+ 3
Plz help me understand this piece of code.
int x=3 while(x++<10) {x+=2} court<<x
4 Answers
+ 18
6 //loop1 , 3 <10 , 4+2=6
9 //loop2, 6 <10, 7+2 =9
12 //loop3 , 9 <10 , 10+2 =12
//13 will be the final value of x as 12 is not smaller than 10 , so loop stops but 12++ is 13
/* don't much familiar with c++ syntax , so don't know whether to put ; or not , btw mine explanation is about what will happen in loop & what will be the value of x achieved after each cycle âș*/
+ 16
same i was thinking @John sir
//that ; is missing & added in /**/of my answer , haha c++ is also like java or java is like c++ âș
//btw U write lovely comments with full explanation
+ 8
You have a bunch of compile errors:
1: int x=3; // Added missing ;
2: while(x++<10)
3: {x+=2;} // Added missing ;
4: cout<<x; //Assumed court was cout add missing ;
1 x becomes 3
2 x or 3 is < 10 so execute loop after assigning 4 to x
3 add 2 to x for 6
2 x or 6 is < 10 so execute loop after assigning 7 to x
3 add 2 to x for 9
2 x or 9 is < 10 so execute loop after assigning 10 to x
3 add 2 to x for 12
2 x or 12 is > 10 so skip loop after assigning 13 to x
4 output x or 13
+ 3
The x variable of type integer (whole number) is initialized to 3. Then, a loop is entered.
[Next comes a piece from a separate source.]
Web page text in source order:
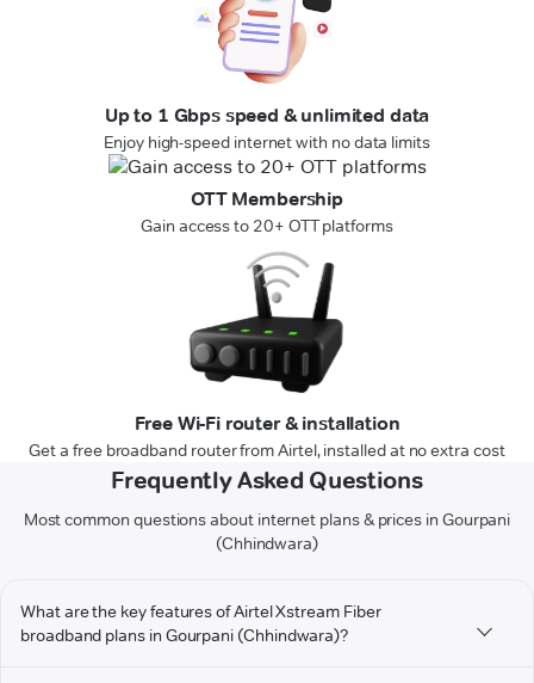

The condition of the loop increases the value of x by one, and compares the previous value of x (before adding the one) to the number 10. If the previous value of x is less than 10, the loop body is executed. In the loop body, the number 2 is added to the value of x.
The last line redirects (<<) the value of x to the standard output stream (cout), and therefore displays it in the console.